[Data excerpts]
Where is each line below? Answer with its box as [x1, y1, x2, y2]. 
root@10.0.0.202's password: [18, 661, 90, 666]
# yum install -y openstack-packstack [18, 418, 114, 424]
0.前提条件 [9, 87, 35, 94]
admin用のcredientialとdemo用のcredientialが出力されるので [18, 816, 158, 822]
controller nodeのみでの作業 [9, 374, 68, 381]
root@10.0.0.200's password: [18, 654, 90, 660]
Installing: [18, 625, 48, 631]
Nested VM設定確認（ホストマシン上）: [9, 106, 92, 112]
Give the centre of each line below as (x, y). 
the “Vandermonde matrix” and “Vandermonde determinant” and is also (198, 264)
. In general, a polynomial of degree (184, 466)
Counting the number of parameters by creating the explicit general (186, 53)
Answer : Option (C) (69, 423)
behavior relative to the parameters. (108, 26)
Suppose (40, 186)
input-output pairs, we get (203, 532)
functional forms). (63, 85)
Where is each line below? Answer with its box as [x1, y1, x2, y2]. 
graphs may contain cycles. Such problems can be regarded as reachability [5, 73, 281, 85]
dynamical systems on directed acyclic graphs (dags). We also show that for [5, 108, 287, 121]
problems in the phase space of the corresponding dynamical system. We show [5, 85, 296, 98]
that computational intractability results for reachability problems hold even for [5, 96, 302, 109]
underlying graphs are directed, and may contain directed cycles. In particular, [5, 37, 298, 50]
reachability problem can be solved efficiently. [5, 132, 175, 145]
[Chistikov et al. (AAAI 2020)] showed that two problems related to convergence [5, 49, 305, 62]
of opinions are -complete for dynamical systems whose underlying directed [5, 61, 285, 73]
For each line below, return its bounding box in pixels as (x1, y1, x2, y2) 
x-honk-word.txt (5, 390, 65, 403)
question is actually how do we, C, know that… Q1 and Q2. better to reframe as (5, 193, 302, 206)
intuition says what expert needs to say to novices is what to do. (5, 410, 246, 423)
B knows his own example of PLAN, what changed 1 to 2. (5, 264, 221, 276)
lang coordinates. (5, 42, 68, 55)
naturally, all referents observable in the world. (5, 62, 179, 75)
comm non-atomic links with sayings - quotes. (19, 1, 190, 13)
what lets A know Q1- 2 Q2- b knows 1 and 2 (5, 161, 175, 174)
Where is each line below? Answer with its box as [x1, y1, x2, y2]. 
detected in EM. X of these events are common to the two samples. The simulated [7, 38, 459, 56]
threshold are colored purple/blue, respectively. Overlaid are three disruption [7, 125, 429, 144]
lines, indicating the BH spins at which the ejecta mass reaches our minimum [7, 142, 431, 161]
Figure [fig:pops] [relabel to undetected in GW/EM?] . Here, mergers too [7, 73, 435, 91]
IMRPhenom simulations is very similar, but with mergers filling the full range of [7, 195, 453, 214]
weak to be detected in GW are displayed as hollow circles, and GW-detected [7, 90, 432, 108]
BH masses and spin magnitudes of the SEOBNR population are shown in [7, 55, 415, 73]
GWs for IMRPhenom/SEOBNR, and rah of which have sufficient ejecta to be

---

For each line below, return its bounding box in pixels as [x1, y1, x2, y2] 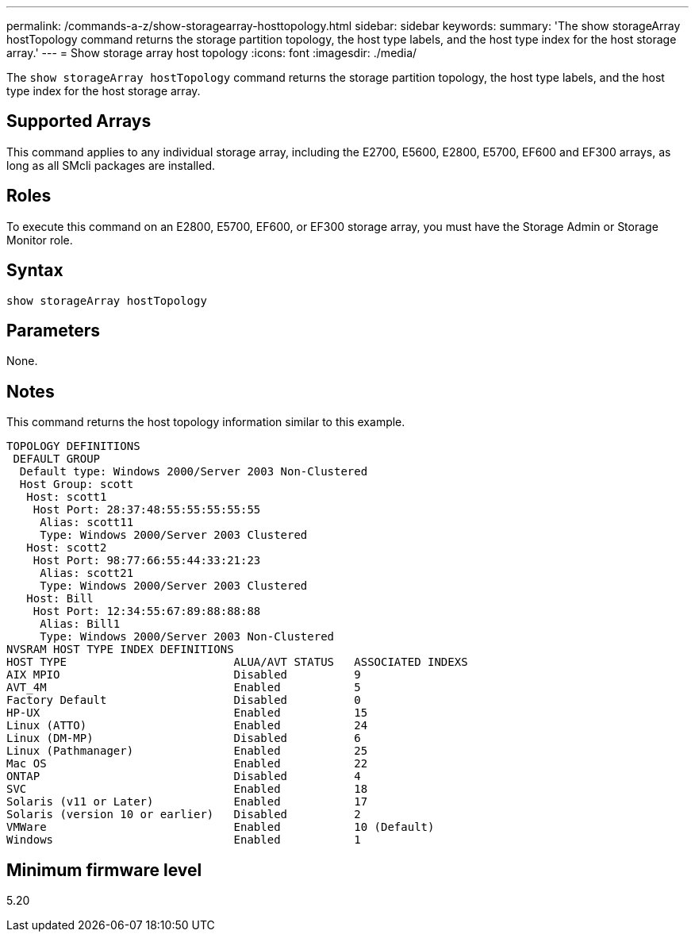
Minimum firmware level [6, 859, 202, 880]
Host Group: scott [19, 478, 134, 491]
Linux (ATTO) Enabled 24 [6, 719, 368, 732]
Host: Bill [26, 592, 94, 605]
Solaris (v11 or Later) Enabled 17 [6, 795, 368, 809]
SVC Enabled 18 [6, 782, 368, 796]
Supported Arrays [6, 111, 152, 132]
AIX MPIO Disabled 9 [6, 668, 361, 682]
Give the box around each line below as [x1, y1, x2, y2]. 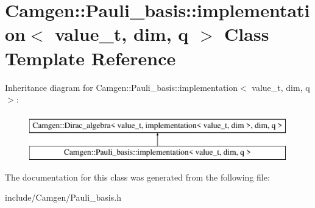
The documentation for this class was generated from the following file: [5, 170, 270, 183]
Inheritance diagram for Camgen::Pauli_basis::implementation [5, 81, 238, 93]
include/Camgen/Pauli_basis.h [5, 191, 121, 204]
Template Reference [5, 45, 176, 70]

-- What the task asks --
How many lines in the data above hold the word "reachability"? Answer with the number alone.

-- Exercise answer --
3